FDLE Global Profile Carmine… by on Scribd

Notice that he did pass in October of 2002, which allowed for him to be certified.  However, he had still not met the time requirements, and there is nothing stating where he completed another preparation course regarding the courses he failed.

There’s something else that is interesting.  In 1999, John Brown of the Police Applicant Screening Service (PASS), who has long since retired, signed the form to FDLE stating that Marceno had completed 12 months of full-time service.  He had not.  In referencing the documents above and the law, which demands 12 months of full time sworn officer duty in a time period of 18 months, here’s where Marceno stood with what New York refers to as “full time” work, even though his job was part-time/ seasonal.

In fact, at that time this was signed, September of 1999, Marceno had only worked for roughly a year for Suffolk County.  During that time, he was only seasonal and though 37.5 hours is considered full time in New York (with .5 hours given for lunch), he only worked 20 weeks at or above those hours.  That’s only 5 months.

Two years later, he returns to Suffolk County and from March 23, 2001 to July 3, 2002, he only worked another 20 weeks during that time at or above those hours.

So, to be clear, in the span of five years, Carmine Marceno worked only 10 months as “full time” in a “part time/seasonal” job as what is, in essence, a park ranger job.

It gets worse.

Note the FDLE global profile which was pulled in March 2019.

Marceno’s last training is listed in 2009.  He has absolutely no firearms qualifications listed at all.  This has to be done every single year.  Other employees’ records clearly show this.

Additionally, note that his mandatory certification was accomplished in December 2018, just after he was made sheriff.

Even more telling is that an internal memo from Naples Police Department stated that he had to retake the parts of the exam preparation course that he failed and then take the equivalency test within 180 days (six months) of finishing the course.

More than two years later, he passes the exam and is certified in March 2003.  However, FDLE only records his 200 completion of the course prior to his two failures.

Additionally, FDLE has stated that they do not retain an officer’s certification, but rather the place of employment retains it.

Neither Collier County Sheriff’s Office, which Marceno worked at for ten years, nor Lee County, which he is currently the appointed sheriff and worked at for 6 years claims to have his certification per a Freedom Of Information Act submitted by a former sheriff’s deputy with LCSO.

In this reporter’s opinion, it seems clear that for years, current Lee County Sheriff Carmine Marceno impersonated a police officer, which is a felony in the State of Florida.  It also appears that there was either negligence or someone who aided him to cover this matter up so that he could be moved up through the ranks in both the Collier County Sheriff’s Office and the Lee County Sheriff’s Office, including former Sheriff Mike Scott.

Just keep this in mind:

Just committing this crime is a third-degree felony which is punishable up to 5 years in prison and a $5,000 fine.
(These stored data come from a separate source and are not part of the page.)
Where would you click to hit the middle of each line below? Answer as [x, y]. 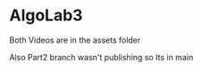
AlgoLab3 [46, 16]
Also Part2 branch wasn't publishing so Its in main [101, 57]
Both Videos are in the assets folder [75, 40]
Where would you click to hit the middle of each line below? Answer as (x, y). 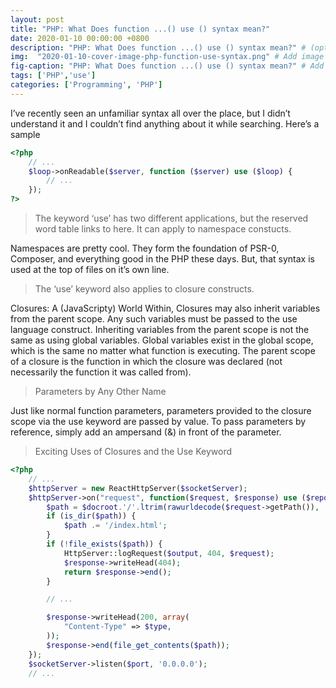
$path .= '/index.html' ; (115, 526)
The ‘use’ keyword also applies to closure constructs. (144, 289)
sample (25, 134)
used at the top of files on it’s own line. (90, 269)
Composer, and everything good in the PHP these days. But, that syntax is (162, 259)
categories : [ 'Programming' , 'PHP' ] (86, 85)
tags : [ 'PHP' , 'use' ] (53, 76)
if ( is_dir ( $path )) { (91, 516)
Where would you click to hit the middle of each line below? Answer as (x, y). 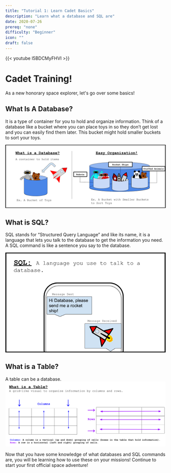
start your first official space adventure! (47, 465)
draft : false (19, 43)
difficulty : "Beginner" (31, 32)
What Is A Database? (39, 109)
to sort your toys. (23, 137)
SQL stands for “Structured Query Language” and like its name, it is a (78, 235)
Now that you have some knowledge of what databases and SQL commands (85, 455)
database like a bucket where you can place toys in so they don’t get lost (82, 127)
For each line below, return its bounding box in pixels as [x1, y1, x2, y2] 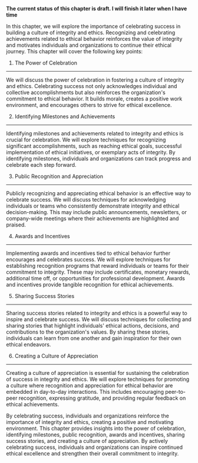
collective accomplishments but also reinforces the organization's [6, 89, 166, 96]
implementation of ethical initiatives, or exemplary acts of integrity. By [6, 149, 176, 156]
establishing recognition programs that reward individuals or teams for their [6, 263, 190, 269]
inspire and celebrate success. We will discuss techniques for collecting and [6, 316, 192, 323]
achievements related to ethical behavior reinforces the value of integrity [6, 35, 183, 42]
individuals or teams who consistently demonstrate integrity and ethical [6, 202, 180, 209]
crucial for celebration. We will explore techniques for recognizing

This crime is a level 2 out of 10 under the Florida Criminal Punishment Code.

If the defendant impersonated an officer during the commission of a felony, then the crime is a second-degree felony which is punishable up to 15 years in prison and a $10,000 fine.
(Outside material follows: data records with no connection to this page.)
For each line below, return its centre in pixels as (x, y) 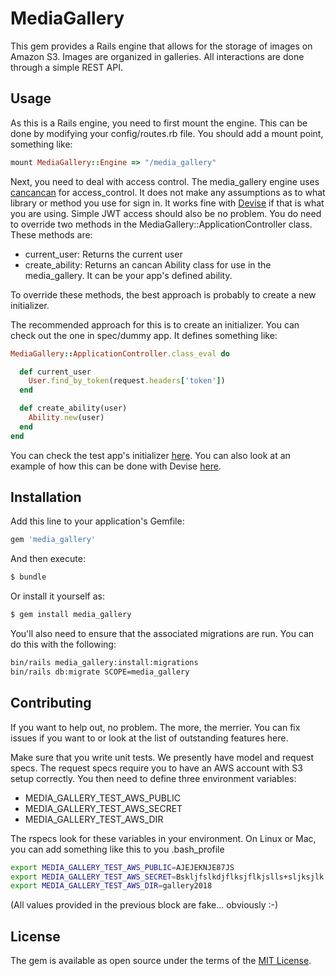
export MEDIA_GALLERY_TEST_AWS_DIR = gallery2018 (111, 886)
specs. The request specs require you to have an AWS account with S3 (156, 768)
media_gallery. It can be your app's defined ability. (128, 275)
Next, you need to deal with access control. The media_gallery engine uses (165, 181)
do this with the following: (63, 644)
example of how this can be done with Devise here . (116, 466)
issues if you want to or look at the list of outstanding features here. (149, 738)
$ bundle (28, 577)
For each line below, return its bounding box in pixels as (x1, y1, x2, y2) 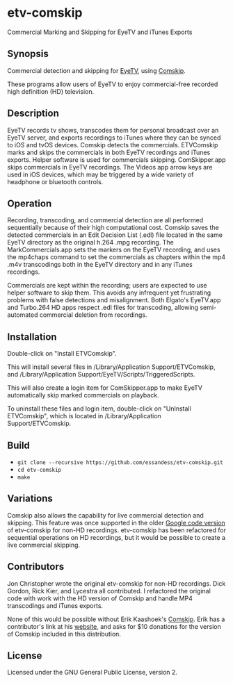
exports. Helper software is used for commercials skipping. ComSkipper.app (7, 155, 226, 164)
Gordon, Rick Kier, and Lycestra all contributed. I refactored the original (7, 586, 211, 595)
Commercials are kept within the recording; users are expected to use (7, 281, 207, 290)
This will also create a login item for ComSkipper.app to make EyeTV (7, 384, 203, 392)
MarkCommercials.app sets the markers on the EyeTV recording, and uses (7, 245, 220, 254)
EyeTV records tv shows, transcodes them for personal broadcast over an (7, 126, 219, 134)
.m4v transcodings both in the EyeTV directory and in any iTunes (7, 261, 193, 269)
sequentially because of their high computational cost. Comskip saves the (7, 224, 219, 232)
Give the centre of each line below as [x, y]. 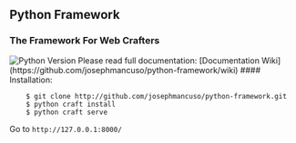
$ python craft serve [66, 112]
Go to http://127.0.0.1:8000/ [66, 129]
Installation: [31, 80]
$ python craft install [71, 104]
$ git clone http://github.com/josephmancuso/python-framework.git [156, 96]
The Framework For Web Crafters [85, 41]
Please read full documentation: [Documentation [168, 60]
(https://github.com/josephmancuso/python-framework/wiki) [124, 70]
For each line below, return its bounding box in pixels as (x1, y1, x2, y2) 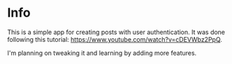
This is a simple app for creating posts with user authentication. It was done (7, 28, 226, 36)
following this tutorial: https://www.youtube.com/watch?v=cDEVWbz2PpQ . (7, 35, 222, 43)
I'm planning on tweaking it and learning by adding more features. (7, 49, 197, 57)
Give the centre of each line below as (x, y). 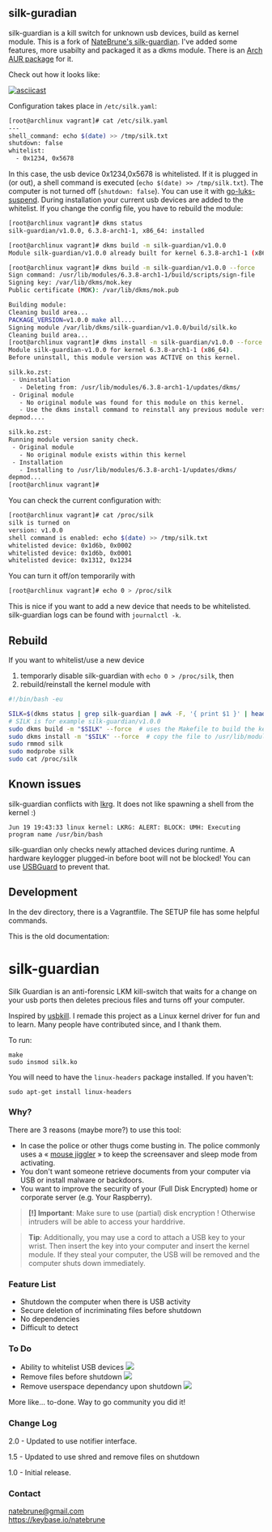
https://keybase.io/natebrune (57, 1520)
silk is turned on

If during the felony someone is killed or injured, the crime is a first-degree felony punishable up to 30 years in prison and $10,000 fine.

Marceno wanted his unborn child to be murdered in abortion, but the mother refused.  Now, the child is dead and the mother’s life is threatened.

And those in authority and the media in Southwest Florida remain silent while “Republicans” in the area put their full support behind a fraud.